Monica Vetter: Making a Difference in People’s Lives

Monica Vetter, PhD was a principal investigator in the Catalyst for a Cure (CFC 1) research consortium. In these videos she talks about what inspires her as a scientist.

Making A Difference in People’s Lives

Monica Vetter, PhD: My name is Monica Vetter. I’m a Professor and Chair of the Department of Neurobiology and Anatomy at the University of Utah School of Medicine in Salt Lake City, Utah.

For me, one experience that has been really remarkable is the opportunity every year to come to the Glaucoma Research Foundation Benefit and meet people who are affected by glaucoma and meet families that are struggling with that. And that’s not something that always happens. When you’re a scientist you deal with a problem in a more abstract way, but it really hammered home the urgency of what we’re trying to do, how important the problem is, and really the impact that the work we do could have on people’s lives.

Every year I go back re-energized and with renewed focus on trying to do something to make a difference here. And I think we all feel that. We meet these remarkable people that are participating in the Glaucoma Research Foundation as donors and supporters, and everyone’s trying to do something and make a difference here, and we sure hope that we can.

“What Inspires Me as a Scientist”

Dr. Vetter: For me, I think, very early on I became interested in neuroscience — science of the brain. And one of the things that I always find fascinating is trying to take different pieces and fit them together.

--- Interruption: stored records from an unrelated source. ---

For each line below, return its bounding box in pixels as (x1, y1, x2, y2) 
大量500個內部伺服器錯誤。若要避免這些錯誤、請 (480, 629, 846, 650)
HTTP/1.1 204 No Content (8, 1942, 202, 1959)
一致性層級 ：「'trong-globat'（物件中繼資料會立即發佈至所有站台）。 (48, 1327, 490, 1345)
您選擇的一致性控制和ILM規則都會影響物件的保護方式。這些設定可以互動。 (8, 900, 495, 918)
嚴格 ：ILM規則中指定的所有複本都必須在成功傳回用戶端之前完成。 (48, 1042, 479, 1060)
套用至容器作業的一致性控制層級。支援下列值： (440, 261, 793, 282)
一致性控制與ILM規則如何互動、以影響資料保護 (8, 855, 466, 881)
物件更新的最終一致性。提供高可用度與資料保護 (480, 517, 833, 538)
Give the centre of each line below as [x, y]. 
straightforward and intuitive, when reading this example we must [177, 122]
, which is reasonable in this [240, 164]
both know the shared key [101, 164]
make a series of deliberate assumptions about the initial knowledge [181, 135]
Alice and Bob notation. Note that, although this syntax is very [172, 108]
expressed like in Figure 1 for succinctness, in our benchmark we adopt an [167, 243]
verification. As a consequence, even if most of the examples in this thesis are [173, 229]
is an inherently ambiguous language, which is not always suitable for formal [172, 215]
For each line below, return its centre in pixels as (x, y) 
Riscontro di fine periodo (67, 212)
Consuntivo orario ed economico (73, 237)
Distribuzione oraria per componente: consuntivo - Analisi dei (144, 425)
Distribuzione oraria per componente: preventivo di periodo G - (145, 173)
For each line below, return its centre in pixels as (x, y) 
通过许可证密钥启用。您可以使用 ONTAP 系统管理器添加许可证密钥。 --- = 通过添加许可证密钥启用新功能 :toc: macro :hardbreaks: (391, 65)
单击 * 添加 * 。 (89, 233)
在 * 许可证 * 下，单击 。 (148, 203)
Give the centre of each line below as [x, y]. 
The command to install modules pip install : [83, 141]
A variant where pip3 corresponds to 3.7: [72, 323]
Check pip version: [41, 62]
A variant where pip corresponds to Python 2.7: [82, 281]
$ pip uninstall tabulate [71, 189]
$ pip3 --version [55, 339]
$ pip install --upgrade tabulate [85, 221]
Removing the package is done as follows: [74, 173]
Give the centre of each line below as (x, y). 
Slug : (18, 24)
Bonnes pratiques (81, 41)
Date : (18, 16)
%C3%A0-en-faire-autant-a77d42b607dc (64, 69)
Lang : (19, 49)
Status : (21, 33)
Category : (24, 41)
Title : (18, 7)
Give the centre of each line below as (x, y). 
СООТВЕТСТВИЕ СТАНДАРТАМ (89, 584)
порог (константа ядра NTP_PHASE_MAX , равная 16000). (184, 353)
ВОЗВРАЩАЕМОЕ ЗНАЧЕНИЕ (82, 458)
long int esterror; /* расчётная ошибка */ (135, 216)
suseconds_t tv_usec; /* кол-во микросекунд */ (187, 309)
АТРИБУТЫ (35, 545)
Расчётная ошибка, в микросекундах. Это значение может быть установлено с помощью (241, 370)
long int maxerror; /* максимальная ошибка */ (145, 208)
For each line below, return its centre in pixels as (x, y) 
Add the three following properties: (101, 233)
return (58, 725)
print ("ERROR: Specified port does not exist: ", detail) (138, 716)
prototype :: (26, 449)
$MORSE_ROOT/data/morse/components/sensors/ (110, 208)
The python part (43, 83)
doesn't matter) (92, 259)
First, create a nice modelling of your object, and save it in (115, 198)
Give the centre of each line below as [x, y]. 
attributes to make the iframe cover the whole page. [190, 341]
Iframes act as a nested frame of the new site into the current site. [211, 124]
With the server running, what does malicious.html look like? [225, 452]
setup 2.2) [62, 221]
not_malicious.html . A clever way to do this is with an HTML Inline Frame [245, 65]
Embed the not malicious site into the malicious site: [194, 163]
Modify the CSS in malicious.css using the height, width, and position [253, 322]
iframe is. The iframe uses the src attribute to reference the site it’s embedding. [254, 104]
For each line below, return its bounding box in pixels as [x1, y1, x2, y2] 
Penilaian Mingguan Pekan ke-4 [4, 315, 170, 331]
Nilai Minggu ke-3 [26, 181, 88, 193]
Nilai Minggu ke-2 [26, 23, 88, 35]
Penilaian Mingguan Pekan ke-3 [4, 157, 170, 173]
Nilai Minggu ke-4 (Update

Neuroscience is really an amalgam of many different disciplines, and to really understand how the brain works and is put together, we have to get clues from a lot of different fields and a lot of different work.

And so, I always think of science as a huge jigsaw puzzle, with thousands and thousands of people working on the jigsaw puzzle. And we have to do two things. We have to discover the pieces. So you have to go on a huge undertaking to try to find the pieces in the first place and shed light on them, but then you also have to fit those pieces together. And I find tremendous satisfaction in this.

For me, the “aha” moment is when you start to see connections between things that hadn’t been put together before, and you get this sort of larger knowledge. The picture becomes a little more clear when you start to put a few puzzle pieces in place. And that’s also one of the things that’s really exciting about the consortium is that we’re sharing our puzzle pieces together and we’re really working together to try to make that larger picture happen more quickly. We get a lot more traction when we can work together to assemble that picture than when we try to just hunt for those pieces on our own and make our own little, small piece of the puzzle.

And so it’s really exciting, the discovery of finding those new pieces is amazing. But then, also, to put it into that larger picture; how does this give us insight into how the eye works, how the brain works, and what’s going wrong in these terrible diseases? We have to gather a lot of clues and try to tell that larger story.